The Shanghai FTZ has four main goals. The first is achieving zero tariffs on all
merchandise traded, including
agricultural
products. The
second
involves
protecting intellectual property rights, and making sure that labor, environmental
and safety conditions meet international standards. The third centers on
enhancing economic and regulatory fairness and transparency, and removing
subsidies and preferential support for specific industries and state -owned
enterprises. The fourth is to fully liberalize the financial services industry, and
open up the capital account to facilitate the free convertibility of currency and
movement of capital.
The Shanghai Free Trade Zone should also aim to include all major industries to
create a fair sense of competition among state-owned, private and foreign
businesses. It should follow the negative-list approach of granting access to any
businesses that are not prohibited, and change the traditional method of
examining and approving tenants to a registration-based system.
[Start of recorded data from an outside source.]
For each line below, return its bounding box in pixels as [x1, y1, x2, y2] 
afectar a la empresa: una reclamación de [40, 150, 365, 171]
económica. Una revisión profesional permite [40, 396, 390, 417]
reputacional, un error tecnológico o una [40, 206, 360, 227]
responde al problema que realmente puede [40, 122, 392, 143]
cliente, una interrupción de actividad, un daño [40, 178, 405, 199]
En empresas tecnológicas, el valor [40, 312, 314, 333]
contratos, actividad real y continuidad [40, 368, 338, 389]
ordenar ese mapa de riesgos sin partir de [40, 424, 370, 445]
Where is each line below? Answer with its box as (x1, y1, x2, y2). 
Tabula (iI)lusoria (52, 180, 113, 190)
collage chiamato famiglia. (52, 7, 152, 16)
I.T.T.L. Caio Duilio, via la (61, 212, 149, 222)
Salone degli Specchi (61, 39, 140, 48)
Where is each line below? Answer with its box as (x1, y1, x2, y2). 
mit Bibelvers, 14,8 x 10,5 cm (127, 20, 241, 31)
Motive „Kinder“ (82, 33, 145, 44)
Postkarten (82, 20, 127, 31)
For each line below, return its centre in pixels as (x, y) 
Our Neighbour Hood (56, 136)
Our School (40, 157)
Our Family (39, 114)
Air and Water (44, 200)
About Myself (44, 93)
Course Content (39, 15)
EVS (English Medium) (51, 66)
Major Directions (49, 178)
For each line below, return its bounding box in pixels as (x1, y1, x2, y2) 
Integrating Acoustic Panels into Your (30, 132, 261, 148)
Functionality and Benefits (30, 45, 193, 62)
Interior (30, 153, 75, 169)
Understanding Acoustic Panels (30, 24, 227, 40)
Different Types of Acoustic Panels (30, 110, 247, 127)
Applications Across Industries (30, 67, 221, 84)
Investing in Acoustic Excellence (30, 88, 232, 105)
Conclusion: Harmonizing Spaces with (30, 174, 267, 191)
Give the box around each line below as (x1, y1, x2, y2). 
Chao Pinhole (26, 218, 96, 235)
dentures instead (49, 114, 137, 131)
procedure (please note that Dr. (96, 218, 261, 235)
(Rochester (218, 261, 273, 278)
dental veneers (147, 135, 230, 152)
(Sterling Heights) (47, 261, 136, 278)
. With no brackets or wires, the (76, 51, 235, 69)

The Shanghai Free Trade Zone has enormous potential and is full of possibilities.
However, one should not lose sight of the fact that the zone is still a pilot project,
while its experimental nature suggests that risks and challenges will be
unavoidable. For instance, arbitrage opportunities may arise while the capital
account is being opened; a new legal system may be necessary; and the functions
and mentality of government may need to be changed. In order for this experiment
to succeed, these major issues will have to be resolved.